> _Aim of the exercise_
Please repeat each entry. Match every word exactly.
*** Given records Section Begins ***
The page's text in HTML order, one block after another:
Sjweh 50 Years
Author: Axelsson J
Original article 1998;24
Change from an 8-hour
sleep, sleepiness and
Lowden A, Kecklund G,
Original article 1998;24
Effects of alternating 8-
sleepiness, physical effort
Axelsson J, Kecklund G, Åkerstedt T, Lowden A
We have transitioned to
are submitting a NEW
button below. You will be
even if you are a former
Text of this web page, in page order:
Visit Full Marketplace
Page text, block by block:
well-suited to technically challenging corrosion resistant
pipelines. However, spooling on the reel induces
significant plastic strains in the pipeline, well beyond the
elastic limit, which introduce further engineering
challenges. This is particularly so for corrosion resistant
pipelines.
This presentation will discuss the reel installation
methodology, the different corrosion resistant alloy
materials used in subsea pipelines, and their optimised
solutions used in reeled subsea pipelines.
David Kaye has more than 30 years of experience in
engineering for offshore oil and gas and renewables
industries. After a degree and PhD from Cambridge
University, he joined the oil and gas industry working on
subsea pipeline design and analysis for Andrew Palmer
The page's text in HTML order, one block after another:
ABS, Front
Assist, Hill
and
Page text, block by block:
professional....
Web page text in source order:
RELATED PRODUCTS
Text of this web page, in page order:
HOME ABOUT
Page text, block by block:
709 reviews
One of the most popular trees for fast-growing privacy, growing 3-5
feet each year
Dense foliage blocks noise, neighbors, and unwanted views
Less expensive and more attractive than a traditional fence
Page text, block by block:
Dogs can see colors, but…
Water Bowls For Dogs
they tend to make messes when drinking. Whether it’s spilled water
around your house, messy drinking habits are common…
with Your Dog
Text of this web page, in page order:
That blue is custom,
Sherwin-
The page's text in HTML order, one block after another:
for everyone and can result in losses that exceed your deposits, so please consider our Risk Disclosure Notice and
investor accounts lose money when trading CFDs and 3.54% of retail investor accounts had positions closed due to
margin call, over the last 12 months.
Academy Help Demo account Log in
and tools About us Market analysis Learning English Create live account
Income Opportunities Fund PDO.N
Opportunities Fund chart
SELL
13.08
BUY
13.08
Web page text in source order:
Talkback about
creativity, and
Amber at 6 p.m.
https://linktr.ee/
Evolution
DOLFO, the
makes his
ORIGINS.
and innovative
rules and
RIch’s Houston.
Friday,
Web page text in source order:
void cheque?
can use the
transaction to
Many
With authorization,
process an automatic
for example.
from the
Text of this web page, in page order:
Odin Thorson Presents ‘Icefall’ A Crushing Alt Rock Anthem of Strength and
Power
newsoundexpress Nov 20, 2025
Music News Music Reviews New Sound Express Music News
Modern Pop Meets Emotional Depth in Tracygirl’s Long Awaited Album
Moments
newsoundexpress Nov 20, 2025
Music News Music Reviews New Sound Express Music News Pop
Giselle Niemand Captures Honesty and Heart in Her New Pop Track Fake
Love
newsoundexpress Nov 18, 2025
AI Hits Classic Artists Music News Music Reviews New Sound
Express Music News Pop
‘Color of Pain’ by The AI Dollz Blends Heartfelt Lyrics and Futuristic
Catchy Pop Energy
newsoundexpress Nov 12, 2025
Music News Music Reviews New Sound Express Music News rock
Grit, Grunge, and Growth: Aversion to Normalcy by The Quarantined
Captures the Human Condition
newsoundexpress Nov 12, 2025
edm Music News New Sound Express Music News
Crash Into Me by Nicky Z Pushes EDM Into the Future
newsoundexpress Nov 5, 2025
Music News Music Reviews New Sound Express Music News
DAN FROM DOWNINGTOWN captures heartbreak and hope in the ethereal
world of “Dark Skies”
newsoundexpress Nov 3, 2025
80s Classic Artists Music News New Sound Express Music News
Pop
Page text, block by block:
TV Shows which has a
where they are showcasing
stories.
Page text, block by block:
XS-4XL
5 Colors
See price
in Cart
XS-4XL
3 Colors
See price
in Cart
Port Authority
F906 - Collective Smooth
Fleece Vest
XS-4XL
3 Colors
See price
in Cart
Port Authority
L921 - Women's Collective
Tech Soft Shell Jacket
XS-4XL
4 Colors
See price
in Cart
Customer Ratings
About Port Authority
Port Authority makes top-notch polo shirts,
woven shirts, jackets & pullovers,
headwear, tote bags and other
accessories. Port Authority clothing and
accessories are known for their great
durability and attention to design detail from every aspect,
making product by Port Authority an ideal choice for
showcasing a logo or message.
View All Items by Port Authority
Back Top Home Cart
*** Given records Section Ends ***
> _Written solution_
The page's text in HTML order, one block after another:
Sjweh 50 Years
Author: Axelsson J
Original article 1998;24
Change from an 8-hour
sleep, sleepiness and
Lowden A, Kecklund G,
Original article 1998;24
Effects of alternating 8-
sleepiness, physical effort
Axelsson J, Kecklund G, Åkerstedt T, Lowden A
We have transitioned to
are submitting a NEW
button below. You will be
even if you are a former
Text of this web page, in page order:
Visit Full Marketplace
Page text, block by block:
well-suited to technically challenging corrosion resistant
pipelines. However, spooling on the reel induces
significant plastic strains in the pipeline, well beyond the
elastic limit, which introduce further engineering
challenges. This is particularly so for corrosion resistant
pipelines.
This presentation will discuss the reel installation
methodology, the different corrosion resistant alloy
materials used in subsea pipelines, and their optimised
solutions used in reeled subsea pipelines.
David Kaye has more than 30 years of experience in
engineering for offshore oil and gas and renewables
industries. After a degree and PhD from Cambridge
University, he joined the oil and gas industry working on
subsea pipeline design and analysis for Andrew Palmer
The page's text in HTML order, one block after another:
ABS, Front
Assist, Hill
and
Page text, block by block:
professional....
Web page text in source order:
RELATED PRODUCTS
Text of this web page, in page order:
HOME ABOUT
Page text, block by block:
709 reviews
One of the most popular trees for fast-growing privacy, growing 3-5
feet each year
Dense foliage blocks noise, neighbors, and unwanted views
Less expensive and more attractive than a traditional fence
Page text, block by block:
Dogs can see colors, but…
Water Bowls For Dogs
they tend to make messes when drinking. Whether it’s spilled water
around your house, messy drinking habits are common…
with Your Dog
Text of this web page, in page order:
That blue is custom,
Sherwin-
The page's text in HTML order, one block after another:
for everyone and can result in losses that exceed your deposits, so please consider our Risk Disclosure Notice and
investor accounts lose money when trading CFDs and 3.54% of retail investor accounts had positions closed due to
margin call, over the last 12 months.
Academy Help Demo account Log in
and tools About us Market analysis Learning English Create live account
Income Opportunities Fund PDO.N
Opportunities Fund chart
SELL
13.08
BUY
13.08
Web page text in source order:
Talkback about
creativity, and
Amber at 6 p.m.
https://linktr.ee/
Evolution
DOLFO, the
makes his
ORIGINS.
and innovative
rules and
RIch’s Houston.
Friday,
Web page text in source order:
void cheque?
can use the
transaction to
Many
With authorization,
process an automatic
for example.
from the
Text of this web page, in page order:
Odin Thorson Presents ‘Icefall’ A Crushing Alt Rock Anthem of Strength and
Power
newsoundexpress Nov 20, 2025
Music News Music Reviews New Sound Express Music News
Modern Pop Meets Emotional Depth in Tracygirl’s Long Awaited Album
Moments
newsoundexpress Nov 20, 2025
Music News Music Reviews New Sound Express Music News Pop
Giselle Niemand Captures Honesty and Heart in Her New Pop Track Fake
Love
newsoundexpress Nov 18, 2025
AI Hits Classic Artists Music News Music Reviews New Sound
Express Music News Pop
‘Color of Pain’ by The AI Dollz Blends Heartfelt Lyrics and Futuristic
Catchy Pop Energy
newsoundexpress Nov 12, 2025
Music News Music Reviews New Sound Express Music News rock
Grit, Grunge, and Growth: Aversion to Normalcy by The Quarantined
Captures the Human Condition
newsoundexpress Nov 12, 2025
edm Music News New Sound Express Music News
Crash Into Me by Nicky Z Pushes EDM Into the Future
newsoundexpress Nov 5, 2025
Music News Music Reviews New Sound Express Music News
DAN FROM DOWNINGTOWN captures heartbreak and hope in the ethereal
world of “Dark Skies”
newsoundexpress Nov 3, 2025
80s Classic Artists Music News New Sound Express Music News
Pop
Page text, block by block:
TV Shows which has a
where they are showcasing
stories.
Page text, block by block:
XS-4XL
5 Colors
See price
in Cart
XS-4XL
3 Colors
See price
in Cart
Port Authority
F906 - Collective Smooth
Fleece Vest
XS-4XL
3 Colors
See price
in Cart
Port Authority
L921 - Women's Collective
Tech Soft Shell Jacket
XS-4XL
4 Colors
See price
in Cart
Customer Ratings
About Port Authority
Port Authority makes top-notch polo shirts,
woven shirts, jackets & pullovers,
headwear, tote bags and other
accessories. Port Authority clothing and
accessories are known for their great
durability and attention to design detail from every aspect,
making product by Port Authority an ideal choice for
showcasing a logo or message.
View All Items by Port Authority
Back Top Home Cart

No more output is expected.